══ Entries provided

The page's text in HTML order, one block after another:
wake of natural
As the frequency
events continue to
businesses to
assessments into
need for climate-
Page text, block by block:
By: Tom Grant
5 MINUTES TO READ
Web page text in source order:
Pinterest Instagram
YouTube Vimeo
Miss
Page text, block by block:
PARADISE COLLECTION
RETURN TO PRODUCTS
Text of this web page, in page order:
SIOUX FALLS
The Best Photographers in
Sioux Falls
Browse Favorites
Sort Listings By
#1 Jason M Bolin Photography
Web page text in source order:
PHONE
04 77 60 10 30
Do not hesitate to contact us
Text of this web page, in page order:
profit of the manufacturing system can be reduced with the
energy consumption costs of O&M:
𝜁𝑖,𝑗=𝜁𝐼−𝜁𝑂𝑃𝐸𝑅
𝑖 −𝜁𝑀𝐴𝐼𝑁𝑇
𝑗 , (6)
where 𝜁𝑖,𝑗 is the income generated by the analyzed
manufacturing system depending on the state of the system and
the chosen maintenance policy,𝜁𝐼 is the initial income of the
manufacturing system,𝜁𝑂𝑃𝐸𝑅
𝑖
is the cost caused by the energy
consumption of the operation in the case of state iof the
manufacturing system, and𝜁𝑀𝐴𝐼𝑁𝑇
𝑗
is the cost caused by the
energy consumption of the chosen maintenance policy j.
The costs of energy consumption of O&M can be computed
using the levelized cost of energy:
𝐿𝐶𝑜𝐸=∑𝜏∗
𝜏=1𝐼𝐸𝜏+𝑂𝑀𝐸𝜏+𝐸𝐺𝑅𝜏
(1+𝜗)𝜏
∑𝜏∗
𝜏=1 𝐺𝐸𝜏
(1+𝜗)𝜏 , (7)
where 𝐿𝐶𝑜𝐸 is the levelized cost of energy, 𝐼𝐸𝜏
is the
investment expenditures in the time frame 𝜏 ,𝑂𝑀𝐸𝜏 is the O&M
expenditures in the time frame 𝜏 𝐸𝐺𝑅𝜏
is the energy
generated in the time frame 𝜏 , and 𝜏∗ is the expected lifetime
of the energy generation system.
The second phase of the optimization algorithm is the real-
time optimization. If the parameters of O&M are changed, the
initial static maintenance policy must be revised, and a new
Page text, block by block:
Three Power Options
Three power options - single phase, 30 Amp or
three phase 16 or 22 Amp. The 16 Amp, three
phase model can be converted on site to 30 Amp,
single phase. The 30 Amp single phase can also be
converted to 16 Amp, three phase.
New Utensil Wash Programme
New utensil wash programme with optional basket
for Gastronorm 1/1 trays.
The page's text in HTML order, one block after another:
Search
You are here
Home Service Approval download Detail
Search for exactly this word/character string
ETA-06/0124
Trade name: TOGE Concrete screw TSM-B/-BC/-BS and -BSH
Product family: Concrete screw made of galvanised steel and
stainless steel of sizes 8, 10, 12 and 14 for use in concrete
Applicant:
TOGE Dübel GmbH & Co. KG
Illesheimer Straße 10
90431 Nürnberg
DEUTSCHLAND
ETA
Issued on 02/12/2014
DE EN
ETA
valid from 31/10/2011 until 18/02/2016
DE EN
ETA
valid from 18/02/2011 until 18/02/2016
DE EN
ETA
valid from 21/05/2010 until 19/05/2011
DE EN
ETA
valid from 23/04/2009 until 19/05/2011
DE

════

### [Description of the task]
Retype exactly the lines above, from the one with "PARADISE COLLECTION" through the one with "using the levelized", inclusive.

### [Response area]
PARADISE COLLECTION
RETURN TO PRODUCTS
Text of this web page, in page order:
SIOUX FALLS
The Best Photographers in
Sioux Falls
Browse Favorites
Sort Listings By
#1 Jason M Bolin Photography
Web page text in source order:
PHONE
04 77 60 10 30
Do not hesitate to contact us
Text of this web page, in page order:
profit of the manufacturing system can be reduced with the
energy consumption costs of O&M:
𝜁𝑖,𝑗=𝜁𝐼−𝜁𝑂𝑃𝐸𝑅
𝑖 −𝜁𝑀𝐴𝐼𝑁𝑇
𝑗 , (6)
where 𝜁𝑖,𝑗 is the income generated by the analyzed
manufacturing system depending on the state of the system and
the chosen maintenance policy,𝜁𝐼 is the initial income of the
manufacturing system,𝜁𝑂𝑃𝐸𝑅
𝑖
is the cost caused by the energy
consumption of the operation in the case of state iof the
manufacturing system, and𝜁𝑀𝐴𝐼𝑁𝑇
𝑗
is the cost caused by the
energy consumption of the chosen maintenance policy j.
The costs of energy consumption of O&M can be computed
using the levelized cost of energy:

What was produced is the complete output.